First, ignorance is taken as a critical element to consider when analyzing the metacognitive capabilities of the subject. So, the first question the book aimed at addressing was: what role does ignorance play when we measure the depth of our doubts, the validity of our knowledge, or the righteousness of our actions?
Second, the book also approaches ignorance as a necessary ground for knowledge. Heuristic reasoning, hypothetical thinking, model-making, and other fruitful cognitive activities need to make use of the agent’s ignorance to produce data, learning, and understanding. Following these considerations, it is natural to ask: How these cognitive activities deal with ignorance?
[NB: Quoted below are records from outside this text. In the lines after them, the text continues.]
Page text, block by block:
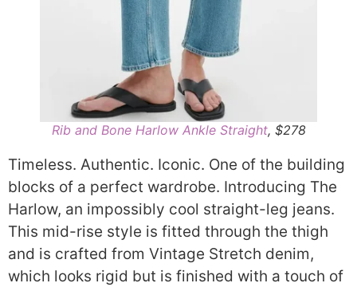
Rib and Bone Harlow Ankle Straight, $278
Timeless. Authentic. Iconic. One of the building
blocks of a perfect wardrobe. Introducing The
Harlow, an impossibly cool straight-leg jeans.
This mid-rise style is fitted through the thigh
and is crafted from Vintage Stretch denim,
which looks rigid but is finished with a touch of
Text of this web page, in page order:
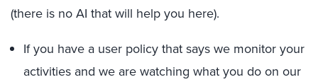
(there is no AI that will help you here).
If you have a user policy that says we monitor your
activities and we are watching what you do on our
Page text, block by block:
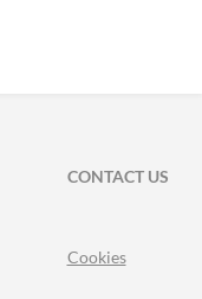
CONTACT US
Cookies
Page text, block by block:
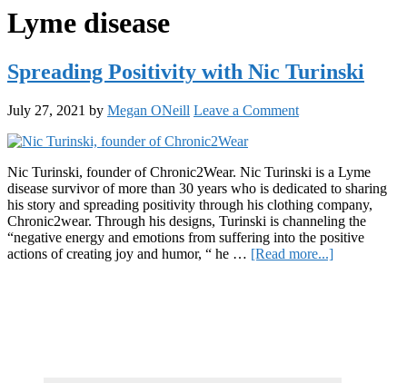
Lyme disease
Spreading Positivity with Nic Turinski
July 27, 2021 by Megan ONeill Leave a Comment
Nic Turinski, founder of Chronic2Wear. Nic Turinski is a Lyme
disease survivor of more than 30 years who is dedicated to sharing
his story and spreading positivity through his clothing company,
Chronic2wear. Through his designs, Turinski is channeling the
“negative energy and emotions from suffering into the positive
actions of creating joy and humor, “ he … [Read more...]about
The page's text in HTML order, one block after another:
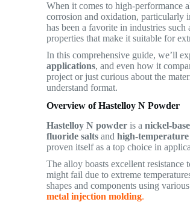
When it comes to high-performance
corrosion and oxidation, particularly
has been a favorite in industries such
properties that make it suitable for
In this comprehensive guide, we’ll
applications, and even how it
project or just curious about the
understand format.
Overview of Hastelloy N Powder
Hastelloy N powder is anickel-
fluoride salts andhigh-
proven itself as a top choice in
The alloy boasts excellent resistance
might fail due to extreme
shapes and components using
metal injection molding.
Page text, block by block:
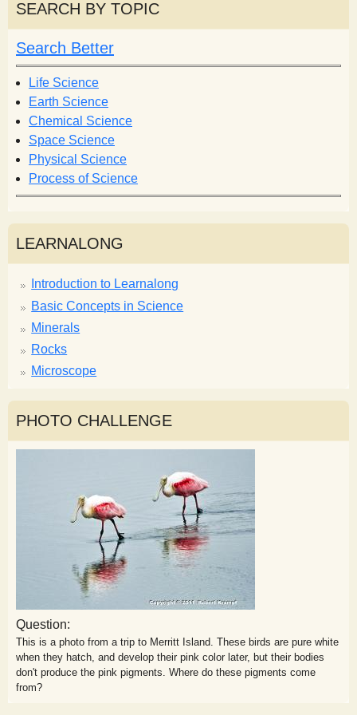
r
c
h
f
o
r
m
h
SEARCH BY TOPIC
Search Better
Life Science
Earth Science
Chemical Science
Space Science
Physical Science
Process of Science
LEARNALONG
Introduction to Learnalong
Basic Concepts in Science
Minerals
Rocks
Microscope
PHOTO CHALLENGE
Question:
This is a photo from a trip to Merritt Island. These birds are pure white
when they hatch, and develop their pink color later, but their bodies
don't produce the pink pigments. Where do these pigments come
from?
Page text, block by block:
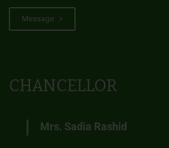
Message
CHANCELLOR
Mrs. Sadia Rashid
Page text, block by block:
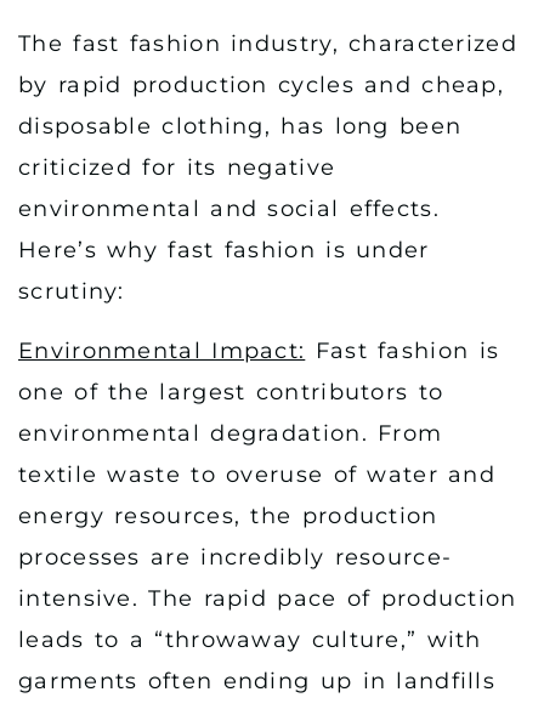
The fast fashion industry, characterized
by rapid production cycles and cheap,
disposable clothing, has long been
criticized for its negative
environmental and social effects.
Here’s why fast fashion is under
scrutiny:
Environmental Impact: Fast fashion is
one of the largest contributors to
environmental degradation. From
textile waste to overuse of water and
energy resources, the production
processes are incredibly resource-
intensive. The rapid pace of production
leads to a “throwaway culture,” with
garments often ending up in landfills
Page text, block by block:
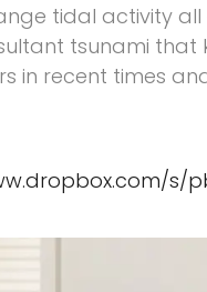
tidal activity
tsunami that
in recent times
s/
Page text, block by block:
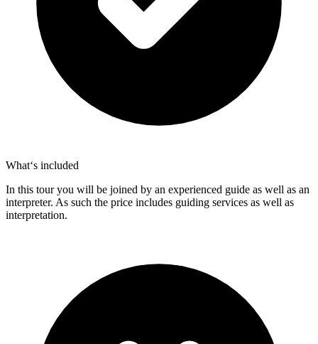
What‘s included
In this tour you will be joined by an experienced guide as well as an
interpreter. As such the price includes guiding services as well as
interpretation.
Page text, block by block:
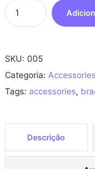
R
u
e
r
B
l
SKU: 005
Categoria: Accessories
Tags: accessories,
Descrição
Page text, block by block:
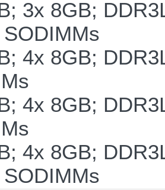
3x 8GB;
4x 8GB;
4x 8GB;
4x 8GB;
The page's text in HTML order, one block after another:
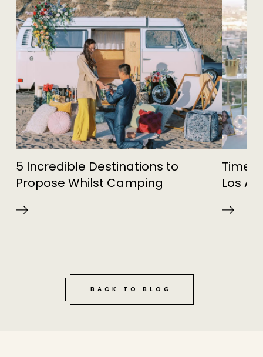
5 Incredible Destinations to
Propose Whilst Camping
Los
BACK TO BLOG
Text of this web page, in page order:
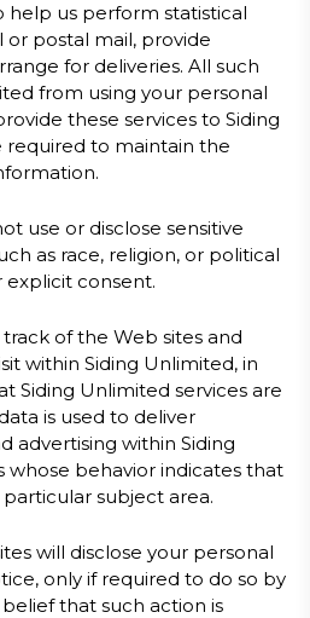
us perform statistical
or postal mail, provide
for deliveries. All such
from using your personal
these services to Siding
required to maintain the
use or disclose sensitive
as race, religion, or political
explicit consent.
of the Web sites and
within Siding Unlimited, in
Siding Unlimited services are
is used to deliver
advertising within Siding
behavior indicates that
subject area.
will disclose your personal
only if required to do so by
that such action is
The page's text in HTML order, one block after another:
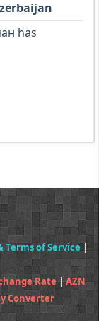
has
Terms of Service|
Rate|AZN
Converter
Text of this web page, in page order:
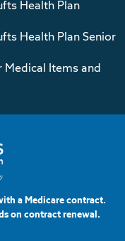
Health Plan
Health Plan Senior
Items and
a Medicare contract.
on contract renewal.
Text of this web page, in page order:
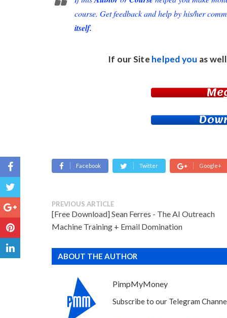
course. Get feedback and help by his/her
itself.
If our Site helped you as
Facebook Twitter Google+
PREVIOUS ARTICLE
[Free Download] Sean Ferres - The AI Outreach
Machine Training + Email Domination
ABOUT THE AUTHOR
PimpMyMoney
Subscribe to our Telegram

Do they eliminate, manage, or preserve it?
A third approach to understanding the cognitive impact of ignorance was highly related to its negative mark as a common-sense word. Ignorance is usually considered dangerous because it does not only affect isolated individuals, but it can also spread and circulate in communities and groups. How does this circulation happen? What are the rules of ignorance-spreading, and how does it affect the social dimensions and possibilities of one’s cognition?
Of course, even after addressing these primary questions, the research around the concept of ignorance and its cognitive impact is far from complete. Nevertheless, I believe that by adopting a pragmatical and comprehensive approach to face its complexity, the epistemological study of ignorance will more easily develop new materials, hypotheses, and theories to understand and bridge its fascinating clashing traits.